In contrast, if the few relevant station owners charge $15 per gallon, then people who had (say) a half-tank in their car when the storm hit, will say, “That’s outrageous!” and get back on the highway, to see if prices are any better in another 50 miles. At a price of $15, only people who are about to run out of gas will buy any, and even they will only purchase enough to give them some breathing room. They too will probably take their chances and hope that gas is cheaper if they move away from the storm. Just as our hypothetical military commander, the decentralized price system allocates the scarce fuel among the vehicles to allow as many as possible to evacuate.
Is It Moral to Profit While Others Suffer?
Some people on social media heard these familiar economist arguments, but pushed back. “Yeah, we get your points about ‘efficiency,’” they said. “But let’s face it: During a disaster, plenty of heroes rise to the challenge, putting themselves in harm’s way in order to do what they can to help people in need. It is simply wrong for some convenience store owner who had just coincidentally gotten in a shipment of bottled water the day before, to effectively hit the lotto while his neighbors lose their house.”
I am sympathetic to this point, and I agree that typical libertarian economists often come across as coldhearted and seem detached from this everyday morality. (Indeed, this was the position I took in my concluding essay to the Independent Institute’s new book, Pope Francis and the Caring Society.)
Yet rather than prohibit owners from charging “what the market will bear,” I think a better way to avoid personally profiting from the tragedy of others is to suggest that they donate their genuine “windfalls” to relief efforts.
For example, consider a convenience store owner who happens to be sitting on 100 cases of bottled water that he normally sells for $4. (Assume he didn’t take any special measures to bulk up before the storm hit; this is the inventory he would have been holding in any case.) Because of the flooding, he realizes he could probably charge $14 and still sell out. So there is a potential $1,000 ( = $10 margin of “gouging” x 100 cases) in pure windfall profit he could make.

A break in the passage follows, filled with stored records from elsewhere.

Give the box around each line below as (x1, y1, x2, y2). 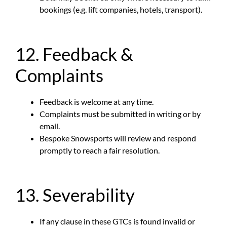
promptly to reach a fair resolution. (40, 145, 160, 155)
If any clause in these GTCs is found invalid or (40, 216, 195, 226)
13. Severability (15, 183, 135, 205)
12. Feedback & (15, 43, 133, 64)
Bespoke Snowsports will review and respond (40, 133, 196, 143)
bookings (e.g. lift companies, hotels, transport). (40, 4, 202, 14)
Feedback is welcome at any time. (40, 96, 154, 106)
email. (40, 121, 60, 131)

The conventional moralists would say no, he should keep his price at $4. But they have in mind that he would otherwise take that $1,000 and pocket it.
Suppose instead, however, that the owner charges the full $14, but then donates his $1,000 windfall to a local relief effort that is handing out free packets of food and dry clothes to families who were flooded out of their homes and have literally nothing (including wallets). Or to make the point even more clearly, suppose he donates the $1,000 windfall to a local organization that uses the money to buy bottled water and hand it out to desperate people?
Once we go down this path, we see that the insistence on charging only $4 for the cases of water really just means that our hypothetical store owner is concentrating his $1,000 worth of charity on the particular Houstonians who happen to walk into his store and pull out their credit card to make a big purchase. What are the odds that these people are the ones in Houston most in need of his implicit $1,000 charitable donation that day?
Conclusion
As economists in the Austrian tradition stress more than others, market prices act as signals that allow humans to communicate valuable information with each other.
Just as it would stymie relief efforts if rescue workers couldn’t use cell phones or walkie talkies in a disaster area, by the same token government officials hamper humanity’s ability to recover from a crisis when they prohibit market prices from letting producers and consumers talk to each other.